EXERCISE GOAL: Only the lines from the start of the data through the line with "of Brigadier General" belong in the copy. Restate them word for word, minus the pictures.

EXERCISE INPUTS:

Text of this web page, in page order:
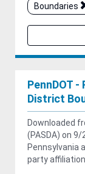
Boundaries
PennDOT
District
Downloaded
(PASDA) on
Pennsylvania
party
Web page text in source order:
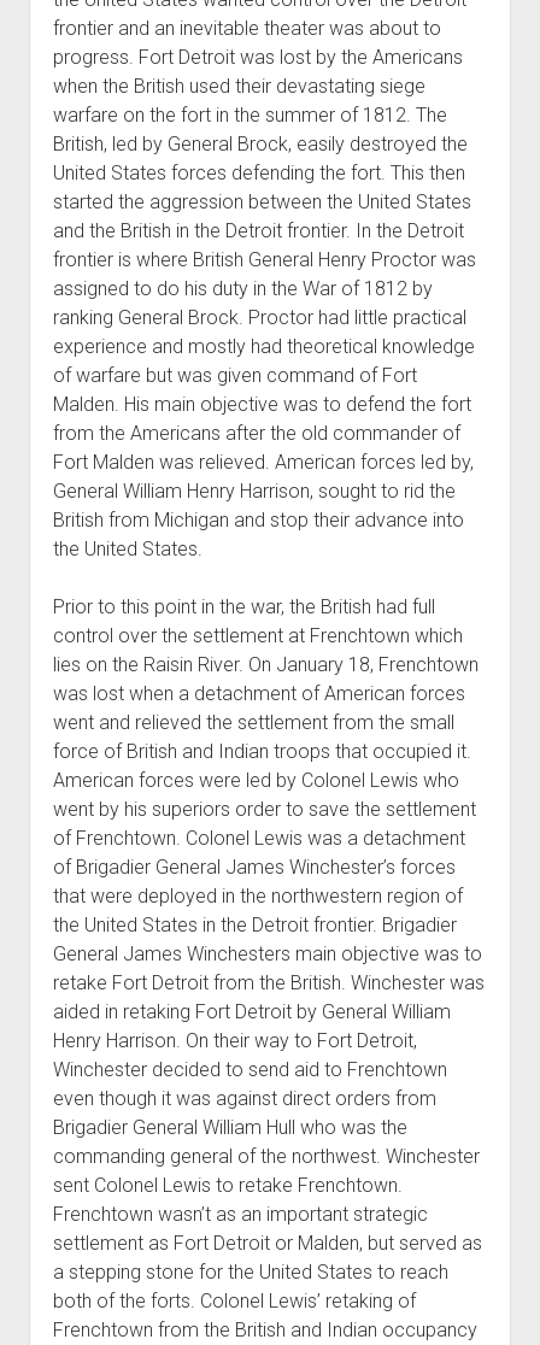
frontier and an inevitable theater was about to
progress. Fort Detroit was lost by the Americans
when the British used their devastating siege
warfare on the fort in the summer of 1812. The
British, led by General Brock, easily destroyed the
United States forces defending the fort. This then
started the aggression between the United States
and the British in the Detroit frontier. In the Detroit
frontier is where British General Henry Proctor was
assigned to do his duty in the War of 1812 by
ranking General Brock. Proctor had little practical
experience and mostly had theoretical knowledge
of warfare but was given command of Fort
Malden. His main objective was to defend the fort
from the Americans after the old commander of
Fort Malden was relieved. American forces led by,
General William Henry Harrison, sought to rid the
British from Michigan and stop their advance into
the United States.
Prior to this point in the war, the British had full
control over the settlement at Frenchtown which
lies on the Raisin River. On January 18, Frenchtown
was lost when a detachment of American forces
went and relieved the settlement from the small
force of British and Indian troops that occupied it.
American forces were led by Colonel Lewis who
went by his superiors order to save the settlement
of Frenchtown. Colonel Lewis was a detachment
of Brigadier General James Winchester’s forces
that were deployed in the northwestern region of
the United States in the Detroit frontier. Brigadier
General James Winchesters main objective was to
retake Fort Detroit from the British. Winchester was
aided in retaking Fort Detroit by General William
Henry Harrison. On their way to Fort Detroit,
Winchester decided to send aid to Frenchtown
even though it was against direct orders from
Brigadier General William Hull who was the
commanding general of the northwest. Winchester
sent Colonel Lewis to retake Frenchtown.
Frenchtown wasn’t as an important strategic
settlement as Fort Detroit or Malden, but served as
a stepping stone for the United States to reach
both of the forts. Colonel Lewis’ retaking of
Frenchtown from the British and Indian occupancy

RESPONSE FOR THIS EXERCISE:
Text of this web page, in page order:
Boundaries
PennDOT
District
Downloaded
(PASDA) on
Pennsylvania
party
Web page text in source order:
frontier and an inevitable theater was about to
progress. Fort Detroit was lost by the Americans
when the British used their devastating siege
warfare on the fort in the summer of 1812. The
British, led by General Brock, easily destroyed the
United States forces defending the fort. This then
started the aggression between the United States
and the British in the Detroit frontier. In the Detroit
frontier is where British General Henry Proctor was
assigned to do his duty in the War of 1812 by
ranking General Brock. Proctor had little practical
experience and mostly had theoretical knowledge
of warfare but was given command of Fort
Malden. His main objective was to defend the fort
from the Americans after the old commander of
Fort Malden was relieved. American forces led by,
General William Henry Harrison, sought to rid the
British from Michigan and stop their advance into
the United States.
Prior to this point in the war, the British had full
control over the settlement at Frenchtown which
lies on the Raisin River. On January 18, Frenchtown
was lost when a detachment of American forces
went and relieved the settlement from the small
force of British and Indian troops that occupied it.
American forces were led by Colonel Lewis who
went by his superiors order to save the settlement
of Frenchtown. Colonel Lewis was a detachment
of Brigadier General James Winchester’s forces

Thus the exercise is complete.